*** Opening of Provided data ***

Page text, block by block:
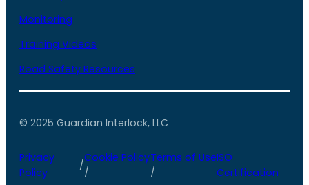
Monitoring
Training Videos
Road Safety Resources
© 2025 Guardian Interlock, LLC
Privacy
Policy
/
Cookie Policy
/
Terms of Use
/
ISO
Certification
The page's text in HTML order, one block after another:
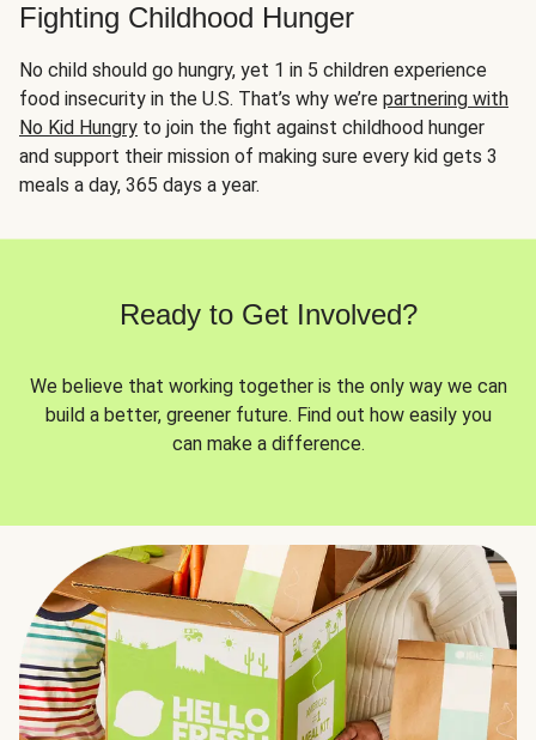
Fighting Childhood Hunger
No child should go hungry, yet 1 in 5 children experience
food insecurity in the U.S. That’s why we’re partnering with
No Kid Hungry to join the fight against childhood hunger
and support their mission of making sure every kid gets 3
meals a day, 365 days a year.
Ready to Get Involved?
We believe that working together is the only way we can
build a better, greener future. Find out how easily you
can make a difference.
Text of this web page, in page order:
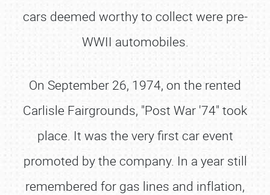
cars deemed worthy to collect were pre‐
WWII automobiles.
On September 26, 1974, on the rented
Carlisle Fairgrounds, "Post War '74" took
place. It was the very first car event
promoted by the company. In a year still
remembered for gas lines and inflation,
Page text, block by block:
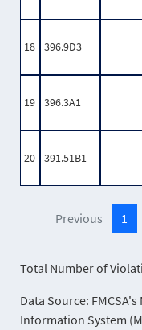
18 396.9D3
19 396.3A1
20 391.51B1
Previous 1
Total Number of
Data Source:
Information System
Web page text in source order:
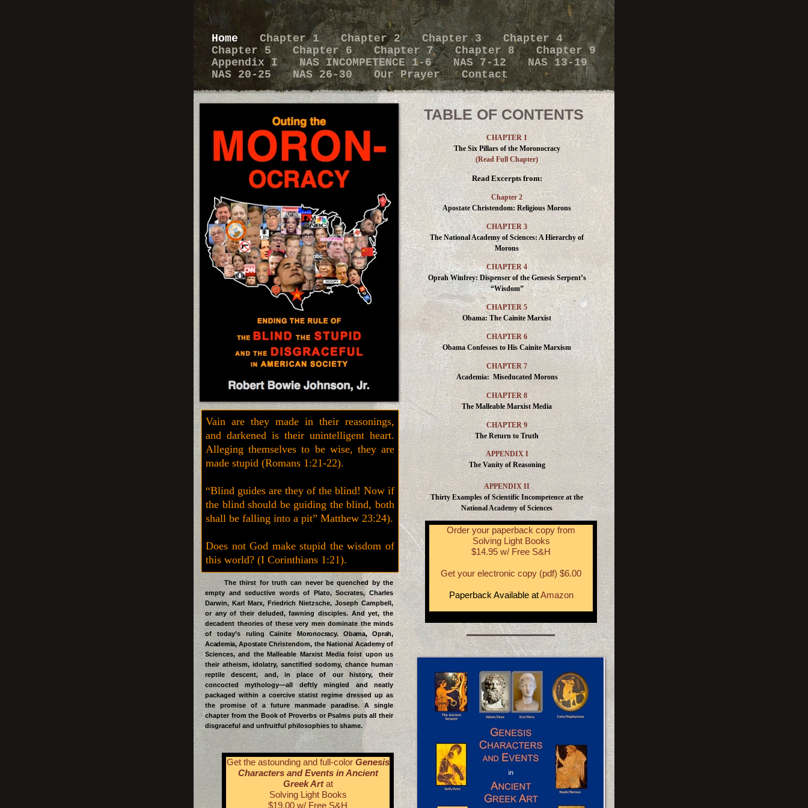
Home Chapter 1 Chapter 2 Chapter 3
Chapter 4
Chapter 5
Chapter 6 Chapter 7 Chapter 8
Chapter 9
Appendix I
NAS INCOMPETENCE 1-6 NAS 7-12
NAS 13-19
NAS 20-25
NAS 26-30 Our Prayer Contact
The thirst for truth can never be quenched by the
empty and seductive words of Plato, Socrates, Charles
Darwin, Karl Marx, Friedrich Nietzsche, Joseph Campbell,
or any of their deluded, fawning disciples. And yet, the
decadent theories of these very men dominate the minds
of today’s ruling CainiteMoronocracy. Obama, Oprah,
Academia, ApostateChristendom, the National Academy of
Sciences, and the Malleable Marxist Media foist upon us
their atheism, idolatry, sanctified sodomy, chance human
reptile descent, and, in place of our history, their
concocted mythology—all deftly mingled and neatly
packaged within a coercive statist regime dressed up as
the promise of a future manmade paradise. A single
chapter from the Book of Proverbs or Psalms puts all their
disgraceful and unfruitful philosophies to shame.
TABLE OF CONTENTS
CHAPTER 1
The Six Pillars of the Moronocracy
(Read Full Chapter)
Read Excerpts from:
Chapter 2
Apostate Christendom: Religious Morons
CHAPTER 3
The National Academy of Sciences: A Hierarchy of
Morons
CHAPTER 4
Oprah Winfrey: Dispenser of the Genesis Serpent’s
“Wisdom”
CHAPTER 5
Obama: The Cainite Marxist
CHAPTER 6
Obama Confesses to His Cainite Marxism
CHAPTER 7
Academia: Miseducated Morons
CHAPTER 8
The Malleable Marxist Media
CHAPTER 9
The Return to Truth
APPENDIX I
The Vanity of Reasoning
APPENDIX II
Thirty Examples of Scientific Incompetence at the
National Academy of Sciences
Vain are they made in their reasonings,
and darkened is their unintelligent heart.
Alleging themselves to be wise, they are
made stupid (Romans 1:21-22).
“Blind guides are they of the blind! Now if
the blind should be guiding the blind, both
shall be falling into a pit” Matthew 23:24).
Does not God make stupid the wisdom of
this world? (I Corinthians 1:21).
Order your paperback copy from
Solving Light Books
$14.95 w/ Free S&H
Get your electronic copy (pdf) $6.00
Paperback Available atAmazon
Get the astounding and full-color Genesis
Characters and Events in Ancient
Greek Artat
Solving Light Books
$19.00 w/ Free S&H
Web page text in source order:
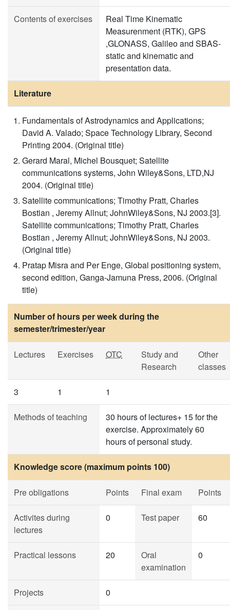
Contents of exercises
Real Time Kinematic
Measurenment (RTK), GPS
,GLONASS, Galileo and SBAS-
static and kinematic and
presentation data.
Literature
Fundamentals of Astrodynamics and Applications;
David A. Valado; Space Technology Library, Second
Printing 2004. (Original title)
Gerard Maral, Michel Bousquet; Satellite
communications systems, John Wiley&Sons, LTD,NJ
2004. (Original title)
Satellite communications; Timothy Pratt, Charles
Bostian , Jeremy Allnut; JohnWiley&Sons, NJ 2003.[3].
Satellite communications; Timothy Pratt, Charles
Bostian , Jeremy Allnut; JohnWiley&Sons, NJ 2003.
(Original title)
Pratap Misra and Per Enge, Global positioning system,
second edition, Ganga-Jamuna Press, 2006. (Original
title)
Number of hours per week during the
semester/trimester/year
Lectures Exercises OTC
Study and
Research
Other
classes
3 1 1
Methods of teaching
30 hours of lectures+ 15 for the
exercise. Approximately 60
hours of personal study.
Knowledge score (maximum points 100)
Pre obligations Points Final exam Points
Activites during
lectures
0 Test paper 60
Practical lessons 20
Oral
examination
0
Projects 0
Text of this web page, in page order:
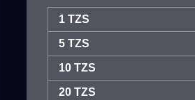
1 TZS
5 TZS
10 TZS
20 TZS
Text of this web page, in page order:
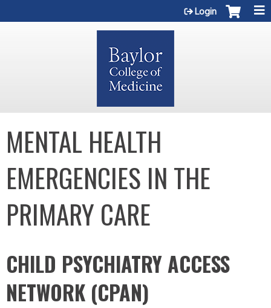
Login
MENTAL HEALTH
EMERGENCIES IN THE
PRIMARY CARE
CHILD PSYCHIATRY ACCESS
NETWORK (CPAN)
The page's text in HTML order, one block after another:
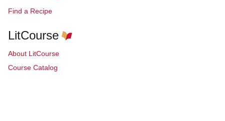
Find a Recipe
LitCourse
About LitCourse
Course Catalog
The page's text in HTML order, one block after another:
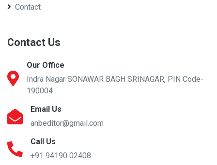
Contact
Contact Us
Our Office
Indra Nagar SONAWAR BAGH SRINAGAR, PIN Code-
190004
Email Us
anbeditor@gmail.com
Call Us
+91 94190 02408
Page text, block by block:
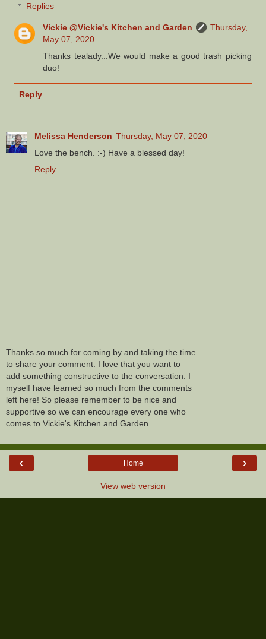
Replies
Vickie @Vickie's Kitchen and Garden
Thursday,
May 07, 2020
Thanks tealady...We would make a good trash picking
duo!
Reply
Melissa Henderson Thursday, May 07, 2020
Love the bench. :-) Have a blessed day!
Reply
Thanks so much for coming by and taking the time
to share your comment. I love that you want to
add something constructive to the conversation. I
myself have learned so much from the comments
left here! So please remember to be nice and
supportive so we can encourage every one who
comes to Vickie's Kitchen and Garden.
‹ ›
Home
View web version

*** Close of Provided data ***
*** Opening of Provided data ***

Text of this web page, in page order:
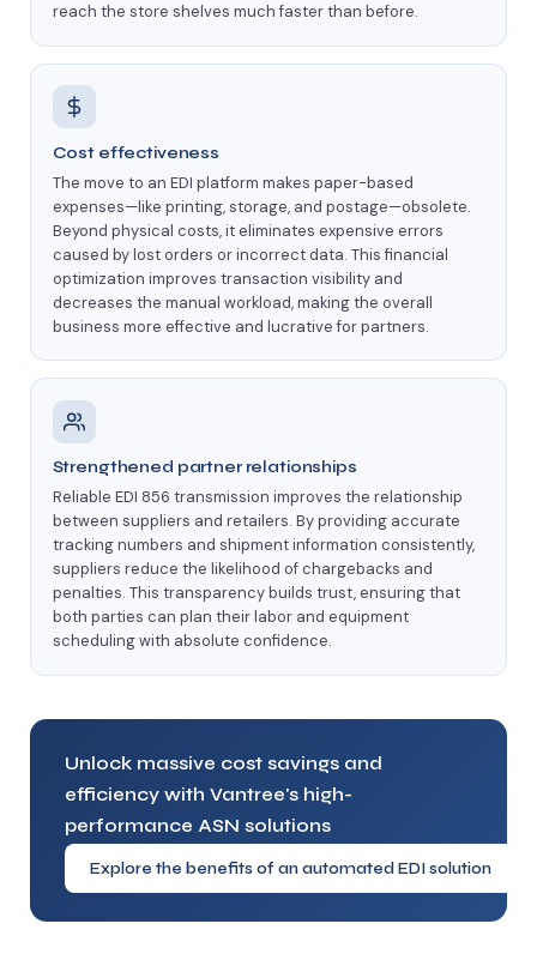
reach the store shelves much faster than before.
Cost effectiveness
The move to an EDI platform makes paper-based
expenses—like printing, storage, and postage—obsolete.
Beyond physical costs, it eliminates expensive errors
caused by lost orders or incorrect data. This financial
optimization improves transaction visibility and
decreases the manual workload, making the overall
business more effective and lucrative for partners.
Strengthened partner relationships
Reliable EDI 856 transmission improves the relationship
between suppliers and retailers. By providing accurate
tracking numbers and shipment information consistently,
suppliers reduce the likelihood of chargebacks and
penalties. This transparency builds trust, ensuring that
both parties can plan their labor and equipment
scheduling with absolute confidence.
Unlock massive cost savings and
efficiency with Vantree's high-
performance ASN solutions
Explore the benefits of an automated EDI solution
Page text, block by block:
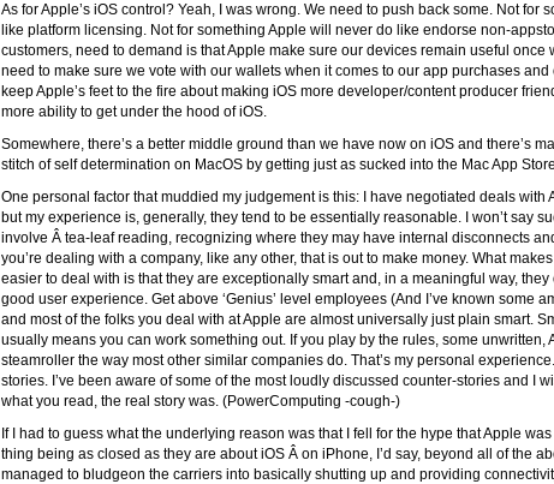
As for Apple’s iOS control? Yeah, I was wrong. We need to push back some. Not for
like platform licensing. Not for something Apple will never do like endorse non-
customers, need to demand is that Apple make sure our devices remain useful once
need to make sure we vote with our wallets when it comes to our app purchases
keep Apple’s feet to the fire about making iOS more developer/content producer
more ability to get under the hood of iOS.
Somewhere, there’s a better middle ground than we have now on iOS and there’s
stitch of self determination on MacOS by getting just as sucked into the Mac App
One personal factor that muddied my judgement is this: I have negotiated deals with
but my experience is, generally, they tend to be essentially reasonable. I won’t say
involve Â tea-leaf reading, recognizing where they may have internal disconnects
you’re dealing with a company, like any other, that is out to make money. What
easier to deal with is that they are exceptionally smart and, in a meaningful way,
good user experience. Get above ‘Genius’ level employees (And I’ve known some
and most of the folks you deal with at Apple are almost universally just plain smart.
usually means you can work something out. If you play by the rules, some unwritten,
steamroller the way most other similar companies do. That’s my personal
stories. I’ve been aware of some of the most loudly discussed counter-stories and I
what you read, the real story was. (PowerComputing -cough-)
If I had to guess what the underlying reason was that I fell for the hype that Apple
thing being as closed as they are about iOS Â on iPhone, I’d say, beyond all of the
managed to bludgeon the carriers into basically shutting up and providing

*** Close of Provided data ***

* Task
With the pictures omitted, copy exactly the lines of the listing above starting at the line containing "PRIMARY CARE" and ending at the line containing "View web version", both included.

* Solution to this problem
PRIMARY CARE
CHILD PSYCHIATRY ACCESS
NETWORK (CPAN)
The page's text in HTML order, one block after another:
Find a Recipe
LitCourse
About LitCourse
Course Catalog
The page's text in HTML order, one block after another:
Contact
Contact Us
Our Office
Indra Nagar SONAWAR BAGH SRINAGAR, PIN Code-
190004
Email Us
anbeditor@gmail.com
Call Us
+91 94190 02408
Page text, block by block:
Replies
Vickie @Vickie's Kitchen and Garden
Thursday,
May 07, 2020
Thanks tealady...We would make a good trash picking
duo!
Reply
Melissa Henderson Thursday, May 07, 2020
Love the bench. :-) Have a blessed day!
Reply
Thanks so much for coming by and taking the time
to share your comment. I love that you want to
add something constructive to the conversation. I
myself have learned so much from the comments
left here! So please remember to be nice and
supportive so we can encourage every one who
comes to Vickie's Kitchen and Garden.
‹ ›
Home
View web version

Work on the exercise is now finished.